We are confident that our interpretation of the term "commitment"
is consistent with federal policy relating to the possession of firearms
as contemplated in 18 U.S.C.A. § 922(g)(4). Given Midgett's proven
history of mental instability, he is undoubtedly in that class of persons
"who by reason of their status, Congress considered too dangerous to
possess guns." United States v. Dunford, 
148 F.3d 385
, 388-89 (4th
Cir. 1998).

Several of our sister circuits have reached similar conclusions in
interpreting the meaning of "committed" under section 922(g)(4). See
Chamberlain, 159 F.3d at 657
; 
Waters, 23 F.3d at 36
(defendant was
"committed" within the meaning of § 922(g)(4) even without formal
commitment process or judicial order); United States v. Whiton, 
48 F.3d 356
, 358 (8th Cir. 1995) (defendant was "committed" for pur-
poses of § 922(g)(4) where following an evidentiary hearing, a state
court judge found defendant to be mentally ill and orally ordered him
"committed" to the hospital for temporary mental health services).

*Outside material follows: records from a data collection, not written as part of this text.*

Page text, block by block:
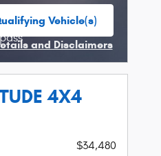
Vehicle(s)
and Disclaimers
4X4
$34,480
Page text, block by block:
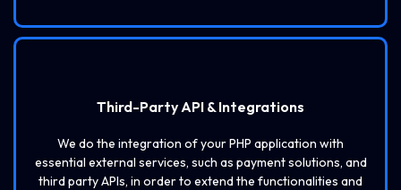
Third-Party API & Integrations
We do the integration of your PHP application with
essential external services, such as payment solutions, and
third party APIs, in order to extend the functionalities and
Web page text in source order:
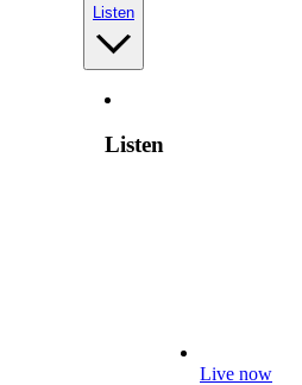
Listen
Listen
Live now
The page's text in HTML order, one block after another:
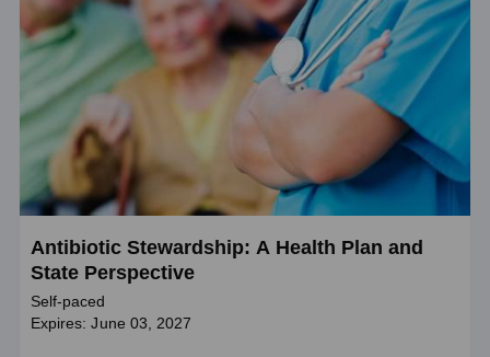
Antibiotic Stewardship: A Health Plan and
State Perspective
Self-paced
Expires: June 03, 2027
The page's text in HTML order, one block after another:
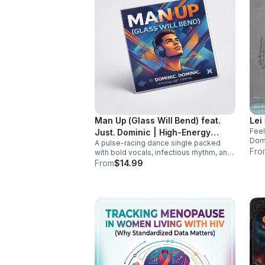
Man Up (Glass Will Bend) feat.
Just. Dominic | High-Energy
Dance Anthem
A pulse-racing dance single packed
with bold vocals, infectious rhythm, and
a hook that hits hard. Built to light up
From$14.99
Lei
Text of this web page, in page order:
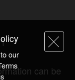
can be
our
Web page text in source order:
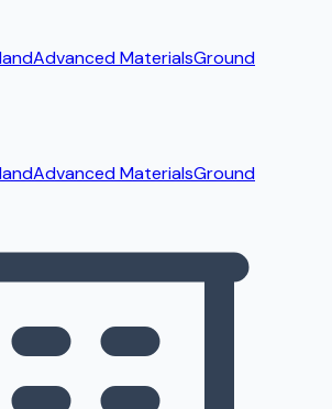
Advanced MaterialsGround
Advanced MaterialsGround
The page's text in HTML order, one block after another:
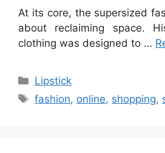
At its core, the supersized
about reclaiming space.
clothing was designed to …
Categories
Lipstick
Tags
fashion, online, shopping,
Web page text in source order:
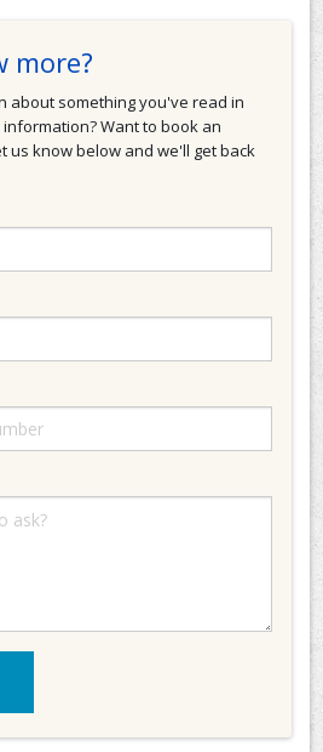
more?
about something you've read in
Want to book an
us know below and we'll get back
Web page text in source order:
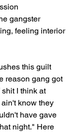
gangster
feeling interior
this guilt
reason gang got
shit I think at
know they
have gave
night." Here
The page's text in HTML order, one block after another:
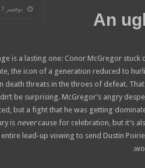
نوفمبر 17, 2024
1. An
is a lasting one: Conor McGregor
the icon of a generation reduced to
threats in the throes of defeat. That
be surprising. McGregor’s angry
but a fight that he was getting
is nevercause for celebration, but it’s
lead-up vowing to send Dustin
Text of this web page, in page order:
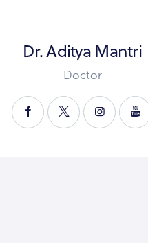
Dr. Aditya Mantri
Doctor
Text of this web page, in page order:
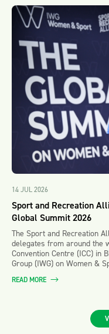
14 JUL 2026
Sport and Recreation
Global Summit 2026
The Sport and Recreation
delegates from around the
Convention Centre (ICC) in
Group (IWG) on Women &
READ MORE
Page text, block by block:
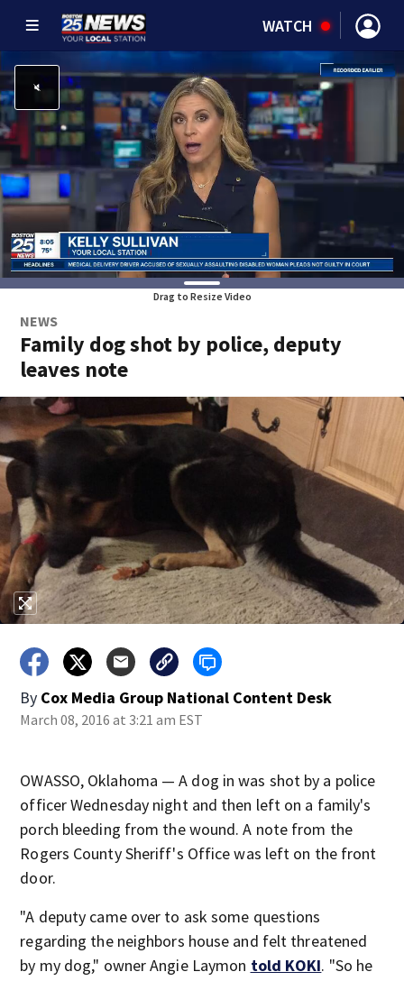
WATCH
Drag to Resize Video
NEWS
Family dog shot by police, deputy
leaves note
By Cox Media Group National Content Desk
March 08, 2016 at 3:21 am EST
OWASSO, Oklahoma — A dog in was shot by a police
officer Wednesday night and then left on a family's
porch bleeding from the wound. A note from the
Rogers County Sheriff's Office was left on the front
door.
"A deputy came over to ask some questions
regarding the neighbors house and felt threatened
by my dog," owner Angie Laymon told KOKI. "So he
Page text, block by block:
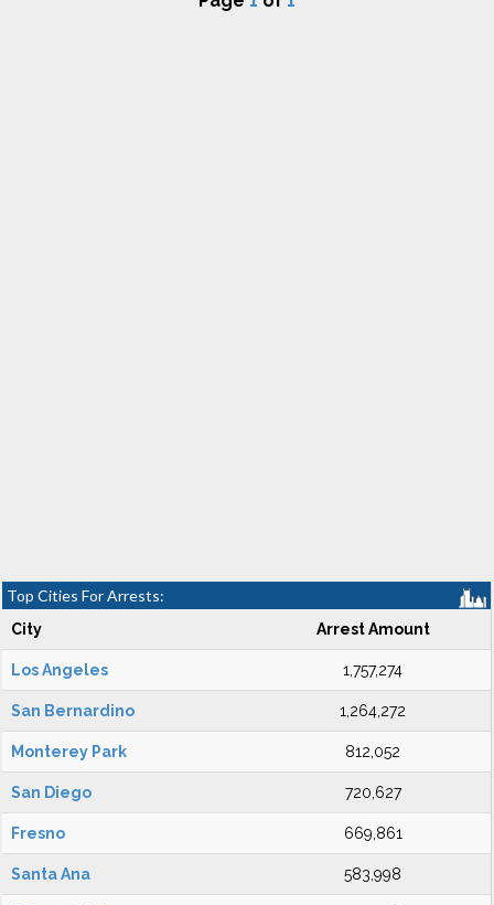
Top Cities For Arrests:
City Arrest Amount
Los Angeles 1,757,274
San Bernardino 1,264,272
Monterey Park 812,052
San Diego 720,627
Fresno 669,861
Santa Ana 583,998
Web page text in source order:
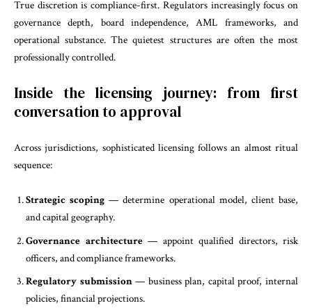
True discretion is compliance-first. Regulators increasingly focus on
governance depth, board independence, AML frameworks, and
operational substance. The quietest structures are often the most
professionally controlled.
Inside the licensing journey: from first
conversation to approval
Across jurisdictions, sophisticated licensing follows an almost ritual
sequence:
Strategic scoping — determine operational model, client base,
and capital geography.
Governance architecture— appoint qualified directors, risk
officers, and compliance frameworks.
Regulatory submission— business plan, capital proof, internal
policies, financial projections.
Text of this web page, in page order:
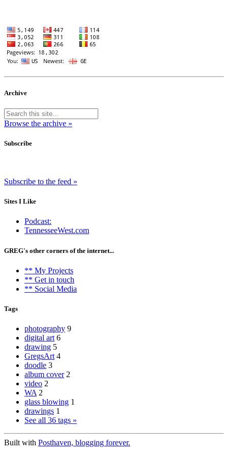
Archive
Browse the archive »
Subscribe
Subscribe to the feed »
Sites I Like
Podcast:
TennesseeWest.com
GREG's other corners of the internet...
** My Projects
** Get in touch
** Social Media
Tags
photography 9
digital art 6
drawing 5
GregsArt 4
doodle 3
album cover 2
video 2
WA 2
glass blowing 1
drawings 1
See all 36 tags »
Built with Posthaven, blogging forever.
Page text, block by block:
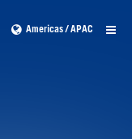
Americas / APAC
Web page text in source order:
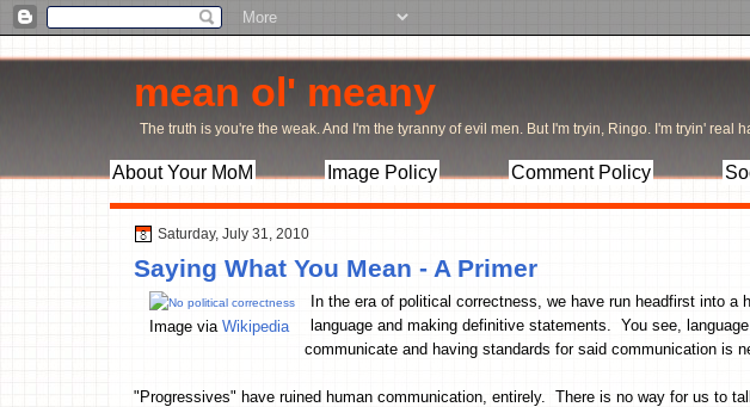
mean ol' meany
The truth is you're the weak. And I'm the tyranny of evil men. But I'm tryin, Ringo. I'm tryin' real
About Your MoM Image Policy Comment Policy
Saturday, July 31, 2010
Saying What You Mean - A Primer
Image via Wikipedia
In the era of political correctness, we have run headfirst into a
language and making definitive statements. You see,
communicate and having standards for said communication is
"Progressives" have ruined human communication, entirely. There is no way for us to
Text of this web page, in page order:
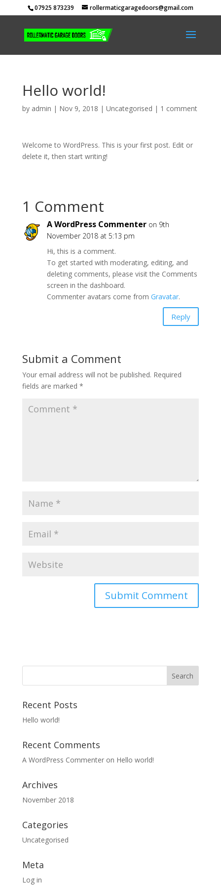
07925 873239 rollermaticgaragedoors@gmail.com
Hello world!
by admin | Nov 9, 2018 | Uncategorised | 1 comment
Welcome to WordPress. This is your first post. Edit or
delete it, then start writing!
1 Comment
A WordPress Commenter on 9th
November 2018 at 5:13 pm
Hi, this is a comment.
To get started with moderating, editing, and
deleting comments, please visit the Comments
screen in the dashboard.
Commenter avatars come from Gravatar.
Reply
Submit a Comment
Your email address will not be published. Required
fields are marked *
Recent Posts
Hello world!
Recent Comments
A WordPress Commenteron Hello world!
Archives
November 2018
Categories
Uncategorised
Meta
Log in
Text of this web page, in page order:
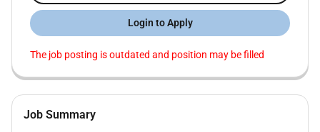
Login to Apply
The job posting is outdated and position may be filled
Job Summary
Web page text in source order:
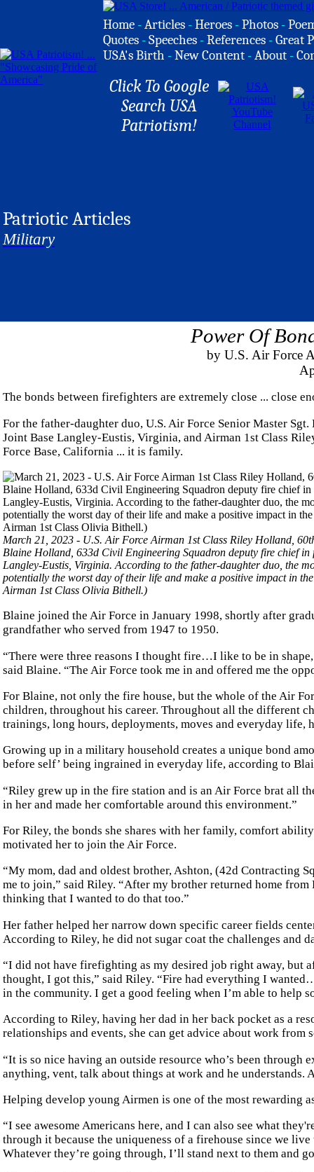
Home -Articles -Heroes -Photos -
Quotes -Speeches -References -Great
USA's Birth -New Content -About -
Click To Google
Search USA
Patriotism!
Patriotic Articles
Military
Power Of
by U.S. Air Force
The bonds between firefighters are extremely close ... close
For the father-daughter duo, U.S. Air Force Senior Master
Joint Base Langley-Eustis, Virginia, and Airman 1st Class
Force Base, California ... it is family.
March 21, 2023 - U.S. Air Force Airman 1st Class Riley Holland,
Blaine Holland, 633d Civil Engineering Squadron deputy fire chief
Langley-Eustis, Virginia. According to the father-daughter duo, the
potentially the worst day of their life and make a positive impact in
Airman 1st Class Olivia Bithell.)
Blaine joined the Air Force in January 1998, shortly after
grandfather who served from 1947 to 1950.
“There were three reasons I thought fire…I like to be in
said Blaine. “The Air Force took me in and offered me the
For Blaine, not only the fire house, but the whole of the Air
children, throughout his career. Throughout all the different
trainings, long hours, deployments, moves and everyday life,
Growing up in a military household creates a unique bond
before self’ being ingrained in everyday life, according to
“Riley grew up in the fire station and is an Air Force brat all
in her and made her comfortable around this environment.”
For Riley, the bonds she shares with her family, comfort
motivated her to join the Air Force.
“My mom, dad and oldest brother, Ashton, (42d Contracting
me to join,” said Riley. “After my brother returned home
thinking that I wanted to do that too.”
Her father helped her narrow down specific career fields
According to Riley, he did not sugar coat the challenges and
“I did not have firefighting as my desired job right away,
thought, I got this,” said Riley. “Fire had everything I
in the community. I get a good feeling when I’m able to help
According to Riley, having her dad in her back pocket as a
relationships and events, she can get advice about work from
“It is so nice having an outside resource who’s been
anything, vent, talk about things at work and he understands.
Helping develop young Airmen is one of the most rewarding
“I see awesome Americans here, and I can also see what
through it because the uniqueness of a firehouse since we
Whatever they’re going through, I’ll stand next to them and
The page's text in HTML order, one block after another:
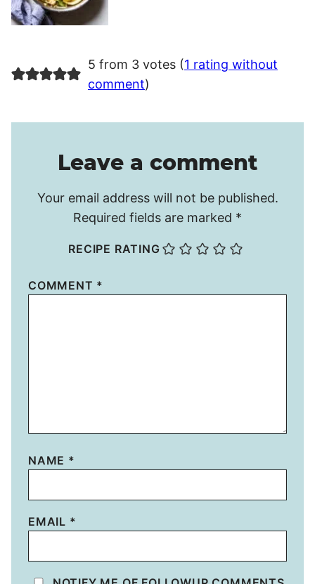
5 from 3 votes (1 rating without
comment)
Leave a comment
Your email address will not be published.
Required fields are marked *
RECIPE RATING
COMMENT *
NAME *
EMAIL *
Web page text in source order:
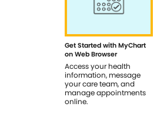
Get Started with MyChart
on Web Browser
Access your health
information, message
your care team, and
manage appointments
online.
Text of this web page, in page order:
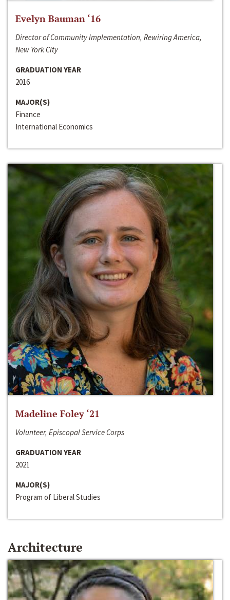
Evelyn Bauman ‘16
Director of Community Implementation, Rewiring America,
New York City
GRADUATION YEAR
2016
MAJOR(S)
Finance
International Economics
Madeline Foley ‘21
Volunteer, Episcopal Service Corps
GRADUATION YEAR
2021
MAJOR(S)
Program of Liberal Studies
Architecture
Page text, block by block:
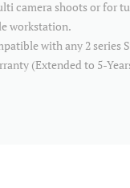
camera shoots or for
workstation.
with any 2 series
(Extended to 5-
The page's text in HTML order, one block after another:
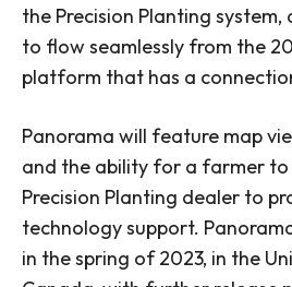
the Precision Planting
to flow seamlessly from the
platform that has a
Panorama will feature map
and the ability for a farmer
Precision Planting dealer to
technology support.
in the spring of 2023, in the
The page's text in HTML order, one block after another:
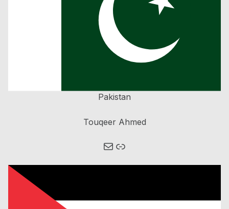
Pakistan
Touqeer Ahmed
Mail Link
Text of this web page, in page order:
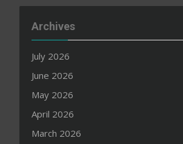
Archives
July 2026
June 2026
May 2026
April 2026
March 2026
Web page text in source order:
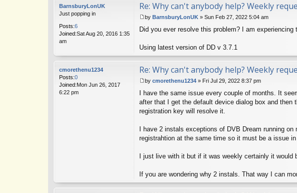
BarnsburyLonUK
Just popping in
Posts:6
Joined:Sat Aug 20, 2016 1:35
am
Re: Why can't anybody help? Weekly
o
t
by BarnsburyLonUK » Sun Feb 27, 2022 5:04 am
Did you ever resolve this problem? I am
Using latest version of DD v 3.7.1
cmorethenu1234
Posts:0
Joined:Mon Jun 26, 2017
6:22 pm
Re: Why can't anybody help? Weekly
o
s
t
by cmorethenu1234 » Fri Jul 29, 2022 8:37 pm
I have the same issue every couple of months. It
after that I get the default device dialog box and
registration key will resolve it.
I have 2 instals exceptions of DVB Dream running
registrahtion at the same time so it must be a issue
I just live with it but if it was weekly certainly it would
If you are wondering why 2 instals. That way I can
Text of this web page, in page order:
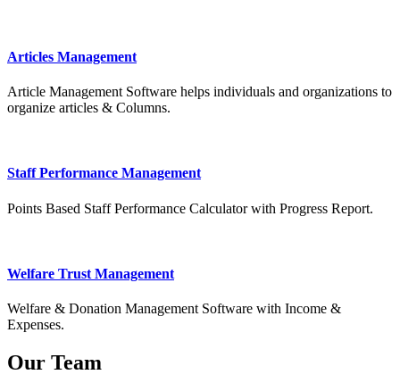
Articles Management
Article Management Software helps individuals and organizations to
organize articles & Columns.
Staff Performance Management
Points Based Staff Performance Calculator with Progress Report.
Welfare Trust Management
Welfare & Donation Management Software with Income &
Expenses.
Our Team
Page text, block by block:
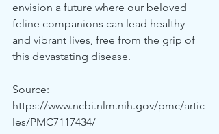
envision a future where our beloved
feline companions can lead healthy
and vibrant lives, free from the grip of
this devastating disease.
Source:
https://www.ncbi.nlm.nih.gov/pmc/artic
les/PMC7117434/
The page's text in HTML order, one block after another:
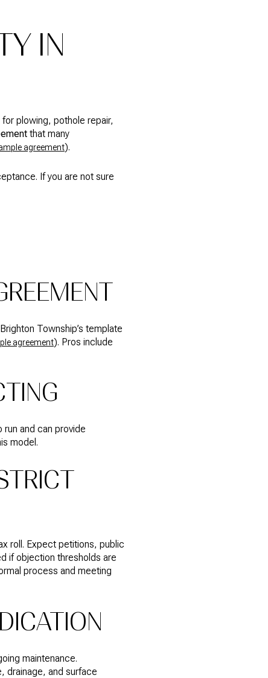
IN
plowing, pothole repair,
that many
agreement).
If you are not sure
Township’s template
agreement). Pros include
and can provide
model.
roll. Expect petitions, public
if objection thresholds are
process and meeting
maintenance.
drainage, and surface
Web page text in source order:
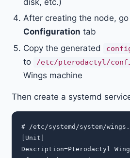
After creating the node,
Configuration tab
Copy the generated
to
/etc/pterodactyl/
Wings machine
Then create a systemd
# /etc/systemd/system/
[Unit]
Description=Pterodactyl
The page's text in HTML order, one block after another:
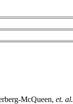
McQueen, et. al.
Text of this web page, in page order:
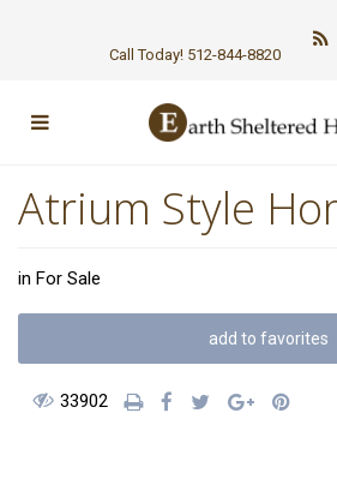
Call Today! 512-844-8820
Atrium Style
in For Sale
add to favorites
33902
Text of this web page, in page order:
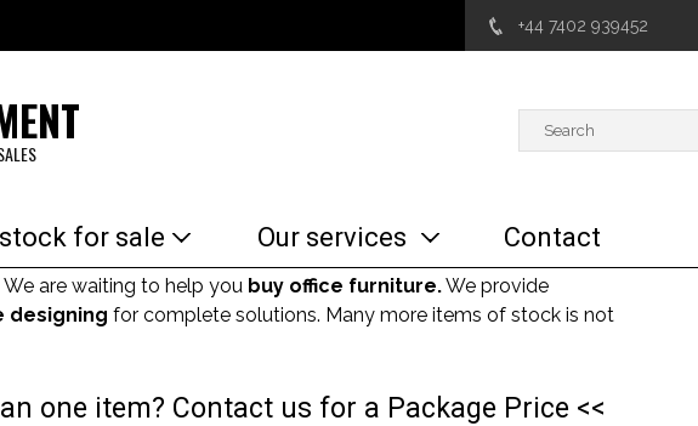
+44 7402 939452
for sale Our services Contact
We are waiting to help you buy office furniture.We provide
designing for complete solutions. Many more items of stock is not
one item? Contact us for a Package Price <<
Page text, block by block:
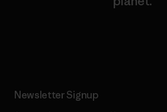
Newsletter Signup
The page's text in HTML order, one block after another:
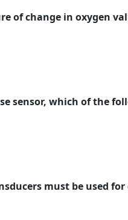
of change in oxygen
sensor, which of the
must be used for
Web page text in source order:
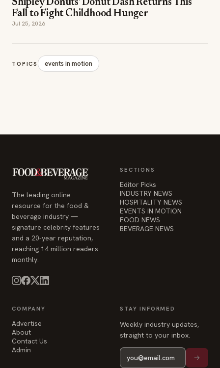
Shipley Donuts' Donut Dash Returns This
Fall to Fight Childhood Hunger
Jul 25, 2026
TOPICS events in motion
The leading online
resource for the food &
beverage industry —
signature celebrity features
and a 20-year reputation,
reaching 14 million readers
monthly.
SECTIONS
Editor Picks
INDUSTRY NEWS
HOSPITALITY NEWS
EVENTS IN MOTION
FOOD NEWS
BEVERAGE NEWS
COMPANY
Advertise
About
Contact Us
Admin
STAY INFORMED
Weekly industry updates,
straight to your inbox.
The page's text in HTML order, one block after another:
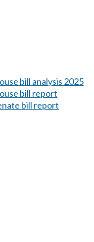
bill analysis 2025
bill report
bill report
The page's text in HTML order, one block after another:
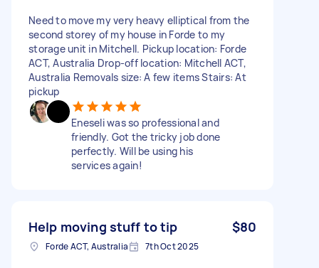
Need to move my very heavy elliptical from the
second storey of my house in Forde to my
storage unit in Mitchell. Pickup location: Forde
ACT, Australia Drop-off location: Mitchell ACT,
Australia Removals size: A few items Stairs: At
pickup
Eneseli was so professional and
friendly. Got the tricky job done
perfectly. Will be using his
services again!
Help moving stuff to tip $80
Forde ACT, Australia 7th Oct 2025
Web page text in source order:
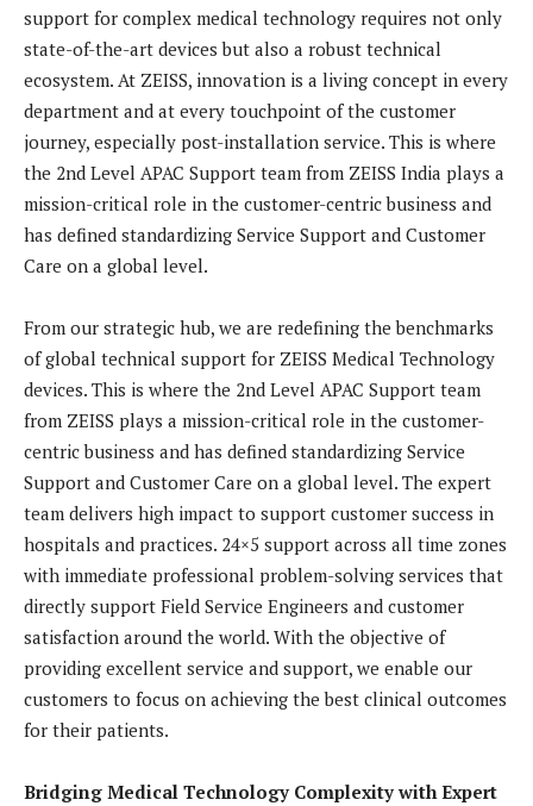
support for complex medical technology requires not only
state-of-the-art devices but also a robust technical
ecosystem. At ZEISS, innovation is a living concept in every
department and at every touchpoint of the customer
journey, especially post-installation service. This is where
the 2nd Level APAC Support team from ZEISS India plays a
mission-critical role in the customer-centric business and
has defined standardizing Service Support and Customer
Care on a global level.
From our strategic hub, we are redefining the benchmarks
of global technical support for ZEISS Medical Technology
devices. This is where the 2nd Level APAC Support team
from ZEISS plays a mission-critical role in the customer-
centric business and has defined standardizing Service
Support and Customer Care on a global level. The expert
team delivers high impact to support customer success in
hospitals and practices. 24×5 support across all time zones
with immediate professional problem-solving services that
directly support Field Service Engineers and customer
satisfaction around the world. With the objective of
providing excellent service and support, we enable our
customers to focus on achieving the best clinical outcomes
for their patients.
Bridging Medical Technology Complexity with Expert
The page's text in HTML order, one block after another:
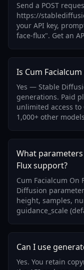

For the foregoing reasons, we conclude Midgett was "committed"
to a mental institution as envisioned by 18 U.S.C.A.§ 922(g)(4).
Accordingly, the judgment of the district court is affirmed.

AFFIRMED
_________________________________________________________________

4 Congress itself used the term "commit" when contemplating hospital-
ization and treatment under circumstances such as these where, after a
hearing, a judge finds the defendant mentally ill and incompetent to stand
trial. See 18 U.S.C.A. § 4241(d) (West 1985).